Ischemic stroke (IS) is one of the leading causes of disability and mortality worldwide and accounts for 80% of all strokes [1]. Intravenous thrombolysis is the only approved treatment strategy for acute IS by FDA [2]. Due to the short treatment time window within 4.5 h of onset and the high risk of hemorrhage, the thrombolysis rate in IS patients is very low [3], suggesting early diagnosis is extremely critical. Nowadays, clinical diagnosis of IS mainly relies on magnetic resonance imaging and computed tomography [4]. However, most community medical institutions lack the testing equipment, and the brain imaging examinations are relatively expensive, which limits the clinical diagnosis of IS [5]. Thus, developing new diagnostic markers and therapeutic targets for IS are urgently needed.

microRNAs (miRNAs) are a class of small and noncoding RNA, which regulate gene expression through silencing target genes and play important roles in the nervous system diseases, such as traumatic brain injury, spinal cord injury, subarachnoid hemorrhage, and IS [68]. For example, miR-31 inhibits traumatic brain injury-triggered neuronal cell apoptosis by regulating hypoxia-inducible factor-1A/vascular endothelial growth factor A axis [7]. miR-672-3p promotes functional recovery in rats with contusive spinal cord injury by inhibiting ferroptosis suppressor protein 1 [8]. Nowadays, more and more studies identify that some aberrant expressed circulating miRNAs in the serum, which are identified via bioinformatics methods, could be used as potential candidates for disease diagnosis. For example, Hsa-miR-484, hsa-miR-185-5p, hsa-miR-340-5p, hsa-miR-146a-5p, and hsa-miR-195-5p have a prognostic value in breast cancer patients treated with integrative interventions, including diet and physical activity [9]. Specific alteration of 20 miRNAs has a direct association with pesticide exposure and the development of neurodegenerative diseases [10]. Hsa-miR-181a-3p, hsa-miR-214-3p, hsa-miR-18a-5p, and hsa-miR-938 are positively related to the IL-6 signaling pathway activation in various cancers [11]. 14 potentially important miRNAs are identified as IS diagnostic signatures via bioinformatics method combined with logistic regression analysis [12]. Whereas circulating miRNAs in the serum are generally affected by the different pathophysiological conditions and circulating ribonucleases [13], there are still short of reliable prognostic or diagnostic blood biomarkers.

Exosomes are spherical extracellular nanovesicles with a bilayer lipid structure for the outer membrane, defined by a diameter of 30–100 nm [14]. Exosomes contain proteins, mRNAs, and miRNAs and play essential roles in intercellular communication [15]. Due to their high stability, serum exosomal miRNAs are considered to be powerful non-invasive biomarkers in many diseases, including breast cancer, pancreatic ductal adenocarcinoma, and hepatocellular carcinoma [1618]. Recently, Tong et al. [19] found that miR-151a-5p, miR-24, mir-485-5p, mir-331-5p, and mir-214 were upregulated with statistical significance in both the serum exosome and cerebrospinal fluid exosomes, and may be considered as a biomarker for the diagnosis of Parkinson’s disease.

In this study, we attempt to identify the crucial exosomal miRNAs associated with IS by using bioinformatics methods, reveal potential biomarkers for IS, and investigate the association between the identified biomarker and immune cell infiltration in IS.

2. Materials and Methods

2.1. Data Sources

The data were downloaded from the Gene Expression Omnibus (GEO) database (http://www.ncbi.nlm.nih.gov/geo).
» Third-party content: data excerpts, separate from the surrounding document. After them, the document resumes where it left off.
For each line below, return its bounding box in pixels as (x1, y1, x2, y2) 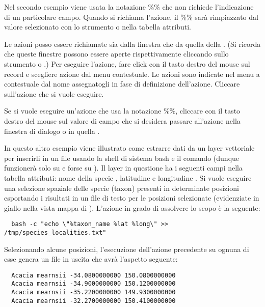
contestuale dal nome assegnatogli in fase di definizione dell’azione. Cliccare (4, 78, 240, 89)
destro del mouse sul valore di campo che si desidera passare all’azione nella (4, 115, 241, 126)
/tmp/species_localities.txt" (4, 229, 107, 236)
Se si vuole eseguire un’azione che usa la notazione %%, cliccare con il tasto (4, 105, 241, 116)
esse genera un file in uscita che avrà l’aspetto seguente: (4, 254, 178, 264)
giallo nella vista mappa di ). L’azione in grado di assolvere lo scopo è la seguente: (4, 202, 260, 213)
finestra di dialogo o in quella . (4, 125, 100, 136)
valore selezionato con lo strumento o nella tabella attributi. (4, 21, 191, 32)
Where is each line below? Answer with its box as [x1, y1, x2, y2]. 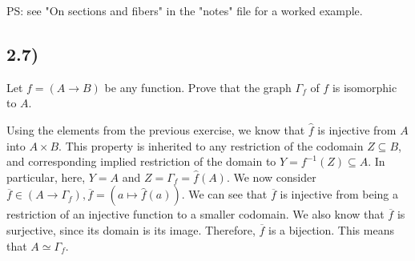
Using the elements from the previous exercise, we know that [6, 121, 305, 138]
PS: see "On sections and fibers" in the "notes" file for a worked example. [6, 2, 363, 18]
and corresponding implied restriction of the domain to [6, 153, 276, 170]
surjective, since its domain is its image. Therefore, [6, 221, 256, 238]
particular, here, [6, 168, 86, 185]
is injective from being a [280, 186, 399, 203]
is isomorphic [332, 78, 397, 95]
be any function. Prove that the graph [104, 78, 292, 95]
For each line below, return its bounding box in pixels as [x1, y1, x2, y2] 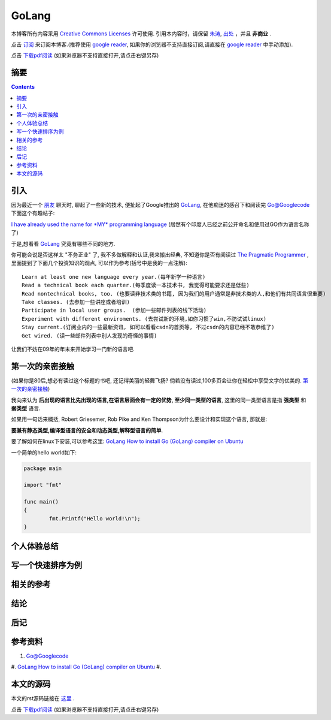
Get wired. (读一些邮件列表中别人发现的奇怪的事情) [22, 332, 157, 339]
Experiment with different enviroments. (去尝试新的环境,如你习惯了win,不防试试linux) [22, 315, 266, 322]
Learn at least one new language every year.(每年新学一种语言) [22, 273, 206, 280]
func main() [23, 498, 59, 505]
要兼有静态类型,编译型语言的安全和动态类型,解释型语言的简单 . [11, 426, 163, 434]
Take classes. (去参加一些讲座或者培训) [22, 299, 130, 305]
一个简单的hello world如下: [11, 448, 77, 456]
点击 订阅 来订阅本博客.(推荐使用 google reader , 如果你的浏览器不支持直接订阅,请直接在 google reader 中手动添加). [11, 41, 293, 48]
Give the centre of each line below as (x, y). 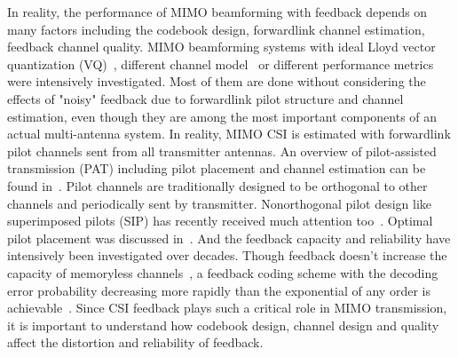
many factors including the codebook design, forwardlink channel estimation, (216, 29)
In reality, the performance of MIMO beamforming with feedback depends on (217, 12)
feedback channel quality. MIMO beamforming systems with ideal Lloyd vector (221, 47)
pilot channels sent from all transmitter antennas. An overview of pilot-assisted (222, 151)
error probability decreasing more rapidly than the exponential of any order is (219, 290)
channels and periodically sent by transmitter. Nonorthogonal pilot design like (220, 203)
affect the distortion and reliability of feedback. (135, 342)
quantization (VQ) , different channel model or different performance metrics (221, 63)
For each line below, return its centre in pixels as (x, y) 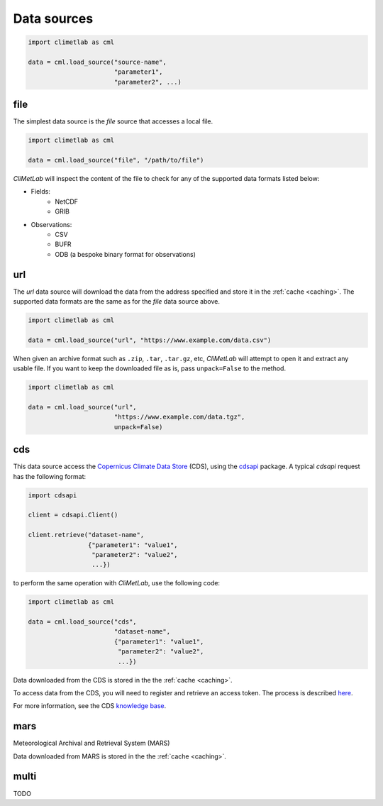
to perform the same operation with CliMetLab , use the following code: (116, 583)
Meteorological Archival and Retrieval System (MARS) (91, 743)
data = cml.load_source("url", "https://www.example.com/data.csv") (150, 340)
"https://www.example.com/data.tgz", (179, 417)
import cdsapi (52, 495)
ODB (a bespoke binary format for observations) (126, 254)
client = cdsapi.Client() (73, 515)
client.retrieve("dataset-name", (86, 535)
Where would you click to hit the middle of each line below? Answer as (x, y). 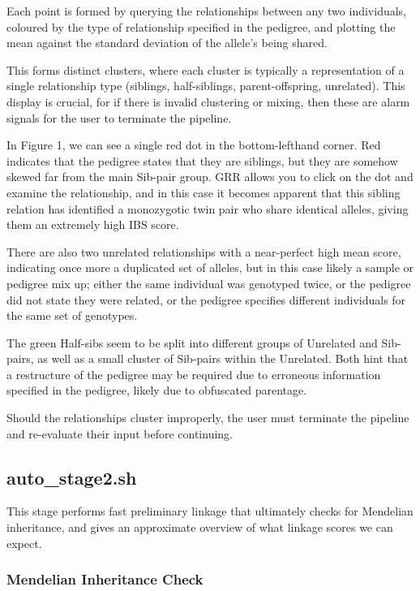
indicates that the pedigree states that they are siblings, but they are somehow (202, 160)
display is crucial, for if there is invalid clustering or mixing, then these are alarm (208, 101)
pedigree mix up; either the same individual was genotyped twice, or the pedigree (209, 283)
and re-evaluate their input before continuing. (120, 433)
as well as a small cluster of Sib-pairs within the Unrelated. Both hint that (223, 358)
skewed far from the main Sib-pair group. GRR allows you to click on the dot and (210, 177)
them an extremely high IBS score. (93, 224)
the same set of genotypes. (72, 315)

The inclusion and exclusion criteria for these data sets were as follows. Inclusion criteria: (i) data sets containing miRNA and mRNA expression levels of IS patients; (ii) data sets reporting miRNAs expression levels of both IS patient and healthy patient; and (iii) data sets containing miRNA expression data of at least 5 IS samples and 5 controls. Exclusion criteria: (i) data sets containing exclusively IS sample and (ii) data sets containing miRNAs expression levels of animal models, cell lines or other in vitro experiments.

GSE199942 included the miRNA expression profiles of serum exosomes in five acute IS patients and five healthy controls detected by RNA-seq using llumina HiSeqTM 2500. GSE22255 included the gene expression profiling in peripheral blood mononuclear cells (PBMCs) of 20 IS patients and 20 sex- and age-matched controls using Affymetrix microarrays. GSE16561 included the gene expression profiles of peripheral whole blood RNA from 39 IS patients and 24 healthy controls. GSE117064 included the microRNA profiles of 1785 samples, which consist of 173 of CVD patients, 1612 of non-CVD control using microarrays. PMC8702168 included the miRNA expression profiles of human stroke brain tissue in five acute IS patients and three non-stroke controls detected by RNA-seq using Illumina NextSeq 500. All the data sets used in this study could be available on GEO data sets.

2.2. Analysis of Differentially Expressed miRNAs and Genes

The differentially expressed miRNAs from GSE199942 were obtained using the edgeR package [20]. The differentially expressed genes from GSE22255 were obtained using the limma package [21]. The P value <0.05 was used as threshold for nominally significant differential expression. gplot2 and pheatmap packages were used to draw the volcanic maps and heat maps, respectively.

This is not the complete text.